Toward Condensers
Dan Heidinga
heidinga at redhat.com
Wed Aug 2 13:55:58 UTC 2023
On Tue, Aug 1, 2023 at 5:00 PM Brian Goetz <brian.goetz at oracle.com> wrote:
>
>
> On 8/1/2023 4:34 PM, Dan Heidinga wrote:
> > Thanks for sharing this document. And for the work, you, Brian and
> > Paul have been putting into this.
> >
> > A couple of questions / comments about the document based on my reading:
> >
> > * In the "The condenser pipeline" section, the model shows an
> > Extractor -> Condenser 1 -> Condenser 2 -> Distiller as an example of
> > the pipeline which is linear: A, then B, then C,.... Often when
> > applying optimizations (ie: in a compiler), there's a virtuous circle
> > where one optimization exposes new opportunities for another, which
> > triggers more opportunities for the first. This leads to running
> > through optimization passes until a fixpoint or some limit occurs.
> > Dead code elimination is often an pass that benefits from being
> > repeatedly run.
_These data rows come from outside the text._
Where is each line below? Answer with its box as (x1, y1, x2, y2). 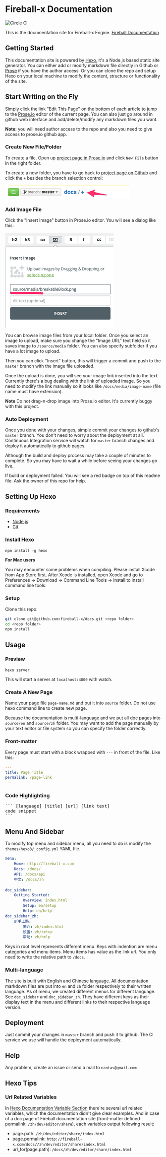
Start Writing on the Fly (5, 93, 78, 101)
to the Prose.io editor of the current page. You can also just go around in (5, 111, 153, 117)
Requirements (5, 507, 40, 514)
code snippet (5, 808, 37, 814)
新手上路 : (14, 919, 31, 924)
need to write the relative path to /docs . (5, 954, 85, 960)
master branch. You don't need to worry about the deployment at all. (5, 432, 144, 438)
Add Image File (5, 206, 42, 213)

This is still early days but I'll ask anyway: Have
> > you thought about how the condenser pipeline would benefit from
> > repeated application? Or how condensers could opt into repeated
> > application?
>
> Yes, some :) Suppose we want to apply the "replace Foo with Bar"
> condenser and the "inject Baz" condenser, but Bar might use Foo. So
> you'll want to run the first again after the second. While the diagram
> shows linearization, the simple Condenser interface allows for much more
> complicated composition. Additionally, we anticipate condensers will
> have factory methods that take configuration data, such as which
> classes/containers to transform. So the "inject Baz" condenser might
> scan for suitable Baz injection points, do the needful, and then turn
> around and
>
> Condenser fooAgain = new FooToBarCondenser(listOfContainersITouched);
> return fooAgain.condense(condensedResult);
>
> So the second running of the FooToBar can happen inside the InjectBaz
> condenser, from the outside it looks like there are just two, but the
> reality is more complicated. (Another way to say this is that composing
> condensers is so simple that maybe the runner need not really accept a
> list of condensers, but one condenser, that will do the composition
> itself, just as functions in haskell take exactly one argument.)
>
> How it ultimately gets surfaced may be a matter of some bikeshedding,
> but I think all the degrees of freedom needed are there already.
>
Thanks Brian. Glad to hear this is already on the table as trying to
retrofit it would be ugly. Looking forward to bikeshedding this in the
future.
>
> >
> > * in "The application model", the first goals states:
> > > Abstracted away from the representation — Condensers should not
> > > directly read and write files as they do their work; they should
> express
> > > their behavior in terms of changes to the model, and let the tooling
> > > handle the representation.
> >
> > I agree with the goal of having the model mediate access to the
> > classfiles / jars / modules / resource files, I think this goal may
> > overstate the requirement of "not directly read and write files" as
> > condensers that have offline training runs will want to use the
> > filesystem to access their training data. Would phrasing this as
> > "Condensers should only access classfiles and resources through the
> > data model; they should ....." express the intent more clearly?
>
> I think you've got the spirit of it. In a phased execution such as you
> describe, the config files or training data also represents shifting
> data across phases. Maybe that is embedded directly in the application
> configuration as resources, or maybe we have to support the notion of a
> "filesystem mount point" where we are asserting that a part of the
> runtime file system has been shifted in time to a place in the
> training-time file system. Details TBD.
>
That's an interesting idea but it hints at a bigger problem space than I
was thinking of. My concern had been that this acts as a prohibition
against Condensers reading Condenser-specific files from the filesystem and
given that's a probation we can't enforce, it would be better to avoid
making it. To make this more concrete, the LFCondenser example could read
the TRACE_RESOLVE data from a pre-generated file rather than scraping the
output from invoking the JVM directly. Let's not suggest prohibitions we
don't intend to enforce.
And definitely interested in details on the larger problem of shifting the
file system mount points across phases.
> > And the last goal states:
> > > Scrutable — It should be possible to answer the question,
> > > “what did that condenser do?”
> >
> > Which I don't see explicitly addressed in the rest of the document.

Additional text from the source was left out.